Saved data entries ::
⁂

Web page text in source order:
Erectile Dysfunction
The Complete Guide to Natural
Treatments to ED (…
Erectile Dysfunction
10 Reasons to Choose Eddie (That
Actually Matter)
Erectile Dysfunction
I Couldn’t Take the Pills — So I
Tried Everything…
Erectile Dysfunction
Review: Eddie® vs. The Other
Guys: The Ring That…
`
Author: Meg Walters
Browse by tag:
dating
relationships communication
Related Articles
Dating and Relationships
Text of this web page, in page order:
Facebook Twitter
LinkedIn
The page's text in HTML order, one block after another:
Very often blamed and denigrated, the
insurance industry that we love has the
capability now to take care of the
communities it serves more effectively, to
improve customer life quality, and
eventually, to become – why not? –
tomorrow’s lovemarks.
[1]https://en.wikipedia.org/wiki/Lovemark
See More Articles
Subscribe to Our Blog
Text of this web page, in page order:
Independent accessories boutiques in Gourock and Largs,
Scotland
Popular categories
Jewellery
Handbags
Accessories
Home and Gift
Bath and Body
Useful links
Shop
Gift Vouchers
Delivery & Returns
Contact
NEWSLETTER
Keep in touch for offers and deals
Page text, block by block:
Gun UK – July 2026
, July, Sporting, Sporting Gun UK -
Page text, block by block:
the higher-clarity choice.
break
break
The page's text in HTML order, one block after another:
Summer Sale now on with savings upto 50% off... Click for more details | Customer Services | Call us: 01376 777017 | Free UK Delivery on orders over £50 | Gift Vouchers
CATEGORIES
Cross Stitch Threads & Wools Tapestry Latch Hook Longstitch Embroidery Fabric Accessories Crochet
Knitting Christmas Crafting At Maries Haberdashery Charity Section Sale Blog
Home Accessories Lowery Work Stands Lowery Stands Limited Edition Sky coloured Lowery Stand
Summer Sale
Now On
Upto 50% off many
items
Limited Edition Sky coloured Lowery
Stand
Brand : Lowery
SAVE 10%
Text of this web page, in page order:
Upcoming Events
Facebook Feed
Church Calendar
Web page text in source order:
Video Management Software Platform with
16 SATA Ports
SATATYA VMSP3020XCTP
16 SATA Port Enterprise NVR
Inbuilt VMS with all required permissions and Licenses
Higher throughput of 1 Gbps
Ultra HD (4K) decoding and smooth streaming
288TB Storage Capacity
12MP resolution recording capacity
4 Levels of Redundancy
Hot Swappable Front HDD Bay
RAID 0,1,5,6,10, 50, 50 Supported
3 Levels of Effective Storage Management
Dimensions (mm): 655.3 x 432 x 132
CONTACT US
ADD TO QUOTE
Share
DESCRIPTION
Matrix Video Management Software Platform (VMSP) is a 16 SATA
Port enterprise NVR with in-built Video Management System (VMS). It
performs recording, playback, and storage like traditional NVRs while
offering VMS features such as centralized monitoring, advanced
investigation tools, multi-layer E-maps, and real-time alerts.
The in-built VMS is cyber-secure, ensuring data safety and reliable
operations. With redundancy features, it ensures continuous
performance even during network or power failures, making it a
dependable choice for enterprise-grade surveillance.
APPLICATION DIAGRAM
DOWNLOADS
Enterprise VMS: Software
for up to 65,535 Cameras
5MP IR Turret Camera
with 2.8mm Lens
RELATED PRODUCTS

⁂

Assignment ::
Each line in the data where the string "Sale" occurs should be identified and copied.

Result for this exercise ::
Summer Sale now on with savings upto 50% off... Click for more details | Customer Services | Call us: 01376 777017 | Free UK Delivery on orders over £50 | Gift Vouchers
Knitting Christmas Crafting At Maries Haberdashery Charity Section Sale Blog
Summer Sale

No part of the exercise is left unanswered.